「次なる法律」「就労外国人の日本語教育も」日本語議連の里見事務局次長が日本語学校ネットワークで講演
- 2018/7/1
- 日本語議連
- 日本語学校, 日本語学校ネットワーク, 里見隆治
- 205 comments
「次なる法律」「就労外国人の日本語教育も」日本語議連の里見事務局次長が日本語学校ネットワークで講演
[日本語ネットワークの勉強会で講演をする日本語教育推進議員連盟の里見隆治事務局次長]
日本語教育推進議員連盟の里見隆治事務局次長(公明党参院議員)が6月29日、東京都内で開いた日本語学校ネットワークの勉強会に招かれ、「日本語教育推進基本法(仮称)制定に向けて」と題して講演した。
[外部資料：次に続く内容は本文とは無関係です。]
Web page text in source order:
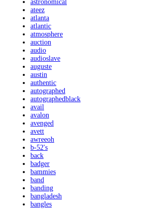
astronomical
ateez
atlanta
atlantic
atmosphere
auction
audio
audioslave
auguste
austin
authentic
autographed
autographedblack
avail
avalon
avenged
avett
awreeoh
b-52's
back
badger
bammies
band
banding
bangladesh
bangles
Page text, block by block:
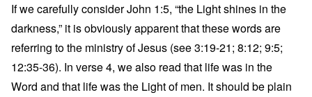
If we carefully consider John 1:5, “the Light shines in the
darkness,” it is obviously apparent that these words are
referring to the ministry of Jesus (see 3:19-21; 8:12; 9:5;
12:35-36). In verse 4, we also read that life was in the
Word and that life was the Light of men. It should be plain
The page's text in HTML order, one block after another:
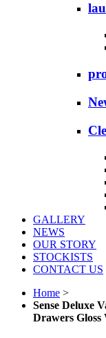
GALLERY
NEWS
OUR STORY
STOCKISTS
CONTACT US
Home >
Sense Deluxe
Drawers
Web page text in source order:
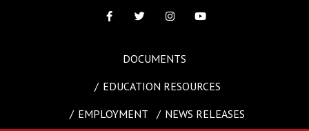
DOCUMENTS
EDUCATION RESOURCES
EMPLOYMENT
NEWS RELEASES
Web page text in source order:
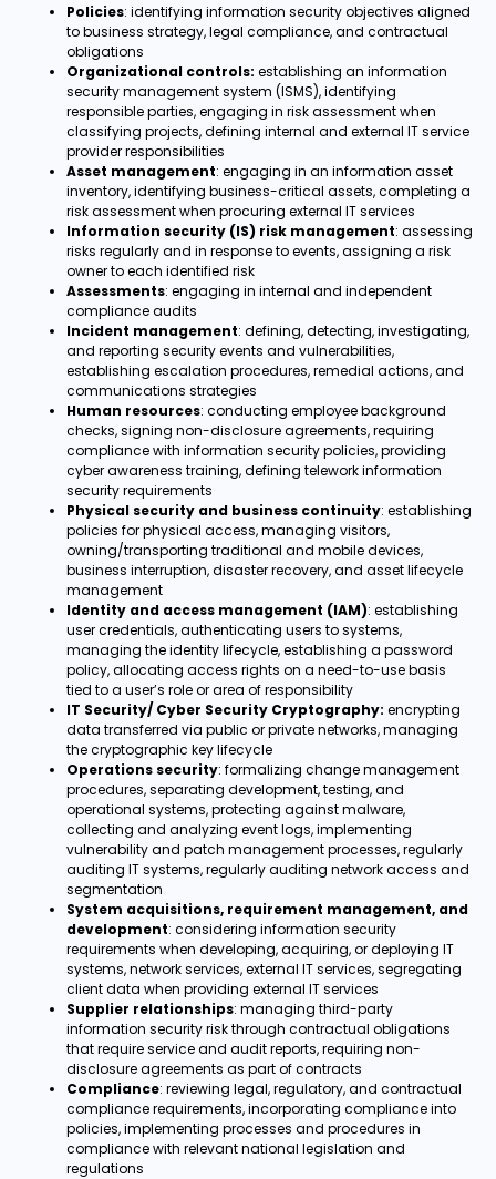
Policies: identifying information security objectives aligned
to business strategy, legal compliance, and contractual
obligations
Organizational controls: establishing an information
security management system (ISMS), identifying
responsible parties, engaging in risk assessment when
classifying projects, defining internal and external IT service
provider responsibilities
Asset management: engaging in an information asset
inventory, identifying business-critical assets, completing a
risk assessment when procuring external IT services
Information security (IS) risk management: assessing
risks regularly and in response to events, assigning a risk
owner to each identified risk
Assessments: engaging in internal and independent
compliance audits
Incident management: defining, detecting, investigating,
and reporting security events and vulnerabilities,
establishing escalation procedures, remedial actions, and
communications strategies
Human resources: conducting employee background
checks, signing non-disclosure agreements, requiring
compliance with information security policies, providing
cyber awareness training, defining telework information
security requirements
Physical security and business continuity: establishing
policies for physical access, managing visitors,
owning/transporting traditional and mobile devices,
business interruption, disaster recovery, and asset lifecycle
management
Identity and access management (IAM): establishing
user credentials, authenticating users to systems,
managing the identity lifecycle, establishing a password
policy, allocating access rights on a need-to-use basis
tied to a user’s role or area of responsibility
IT Security/ Cyber Security Cryptography: encrypting
data transferred via public or private networks, managing
the cryptographic key lifecycle
Operations security: formalizing change management
procedures, separating development, testing, and
operational systems, protecting against malware,
collecting and analyzing event logs, implementing
vulnerability and patch management processes, regularly
auditing IT systems, regularly auditing network access and
segmentation
System acquisitions, requirement management, and
development: considering information security
requirements when developing, acquiring, or deploying IT
systems, network services, external IT services, segregating
client data when providing external IT services
Supplier relationships: managing third-party
information security risk through contractual obligations
that require service and audit reports, requiring non-
disclosure agreements as part of contracts
Compliance: reviewing legal, regulatory, and contractual
compliance requirements, incorporating compliance into
policies, implementing processes and procedures in
compliance with relevant national legislation and
regulations
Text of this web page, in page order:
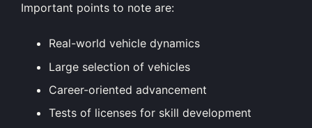
Important points to note are:
Real-world vehicle dynamics
Large selection of vehicles
Career-oriented advancement
Tests of licenses for skill development
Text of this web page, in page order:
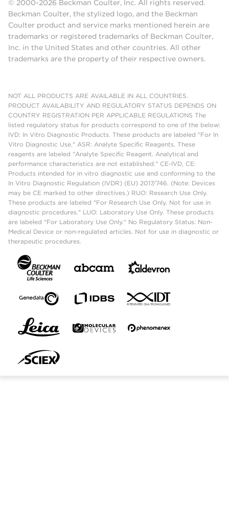
© 2000-2026 Beckman Coulter, Inc. All rights reserved.
Beckman Coulter, the stylized logo, and the Beckman
Coulter product and service marks mentioned herein are
trademarks or registered trademarks of Beckman Coulter,
Inc. in the United States and other countries. All other
trademarks are the property of their respective owners.
NOT ALL PRODUCTS ARE AVAILABLE IN ALL COUNTRIES.
PRODUCT AVAILABILITY AND REGULATORY STATUS DEPENDS ON
COUNTRY REGISTRATION PER APPLICABLE REGULATIONS The
listed regulatory status for products correspond to one of the below:
IVD: In Vitro Diagnostic Products. These products are labeled "For In
Vitro Diagnostic Use." ASR: Analyte Specific Reagents. These
reagents are labeled "Analyte Specific Reagent. Analytical and
performance characteristics are not established." CE-IVD, CE:
Products intended for in vitro diagnostic use and conforming to the
In Vitro Diagnostic Regulation (IVDR) (EU) 2017/746. (Note: Devices
may be CE marked to other directives.) RUO: Research Use Only.
These products are labeled "For Research Use Only. Not for use in
diagnostic procedures." LUO: Laboratory Use Only. These products
are labeled "For Laboratory Use Only." No Regulatory Status: Non-
Medical Device or non-regulated articles. Not for use in diagnostic or
therapeutic procedures.
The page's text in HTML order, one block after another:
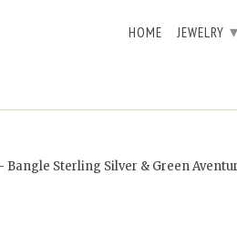
Sterling Silver & Green
HOME JEWELRY ▾
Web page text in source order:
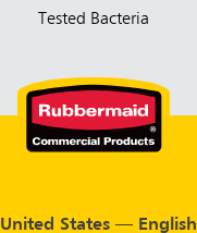
Tested Bacteria
United States — English
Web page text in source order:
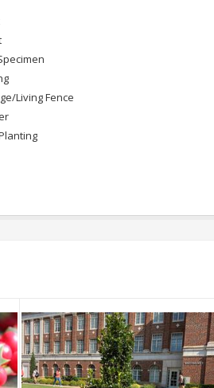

先に基本法の原案(政策要綱)が明らかにされたが、条文化の作業と併せて内容の点検が行われている。基本法の中で「検討事項」として位置づけられる日本語学校の制度整備について里見氏は、基本法制定後に「国の宿題」となるほか、日本語議連としても必要であれば「次なる法律」を検討することになる、との見方を示した。
里見氏は厚生労働省出身。職業安定局外国人雇用対策課企画官やEPA受入対策室長を歴任するなど、政界では外国人の雇用、労働のトップレベルの専門家。日本語議連では事務局次長として馳浩事務局長を支えてきたほか、立法チーム(4人)の一員として基本法の原案づくりに携わった。
講演で里見氏はネットワークの会員約50人を前に、まず基本法の原案のポイントとなる条項を説明。この中で基本法が国や地方自治体に対し日本語教育推進の「責務を有する」として責任を明確にするとともに、外国人を雇用する企業には国の施策への「協力」と日本語学習への「支援」を規定していることを指摘し、就労外国人への日本語教育が日本語学校の新たなビジネスになる可能性を示唆した。
また質疑の中で議論の焦点となったのが、基本法原案の中のワーディング。「学校」「日本語教育機関」「評価」などの言葉は、どのように概念を規定するかによって法文の意味合いが変わってくる。それだけ日本語教育の法整備は難しいということだが、日本語議連にはすでに様々な意見が寄せられているという。
「学校」については、第一章の総則の「関係者相互間の連携強化」の項で「学校(学校教育法第一条に規定する学校を言う。以下同じ)、日本語教育を行う機関、外国人等を雇用する機関……」とあるが、法務省告示の日本語学校の中には、学校法人の専門学校と各種学校、学校法人ではない株式会社立の学校など様々な設置形態があり、学校を「一条校だけ」と規定するのはおかしいのでは、との声が出ているという。里見氏は「学校を狭くとらえる必要はないと思う。法律上はなるべく広くしていきたい」と述べた。
「日本語教育機関」については、第三章の基本的施策の「日本語教育機関関係」の項で「国は日本語教育を行う機関の教育水準の維持向上を図るため、必要な措置を講ずるものとすること」とある。ここで言う「日本語教育機関」とは、まさに「日本語教育を行う機関」なのだが、法務省告示の日本語学校だけではなく幅広く考えることが必要だという。しかし、教育の質を担保するためには一定の教育レベルでの線引きが必要だ。里見氏は「いわゆる学習塾的なところまで入るかどうか。その辺はグレーになる」と話した。現時点では解釈が明確になっていないということだ。
そうした事情があったからこそ、日本語学校に関する法的な整備が「検討条項」として扱われたわけだ。第五章その他の「検討」の項目には「国は、次に掲げる事項その他日本語教育機関について検討を加え、その結果に基づいて必要な措置を講ずるものとすること」とあり、学校の類型化など4点の検討項目を挙げている。
日本語学校はグローバル人材育成の重要な役割を担っているにもかかわらず、その制度の整備があいまいにされてきた。今回、そのツケが回ってきたとも言える。そうした中で、日本語学校は4年前に比べて約200校増え、今年6月8日現在で680校に達している。学校によっては就業目的の外国人を受け入れているケースもあり、日本語学校の在り方が問われている。
また、日本語学校の業界団体が複数あり、業界としてのコンセンサスづくりが難しいのが現状だ。基本法が成立したら、政府は日本語教育に従事する有識者で構成する「日本語教育専門家会議」を発足させる。その委員として日本語学校業界から誰を呼ぶのか。日本語学校に関する議論がまとまるのかどうか。政府関係者の間から、業界の「不協和音」を懸念する声が出ている。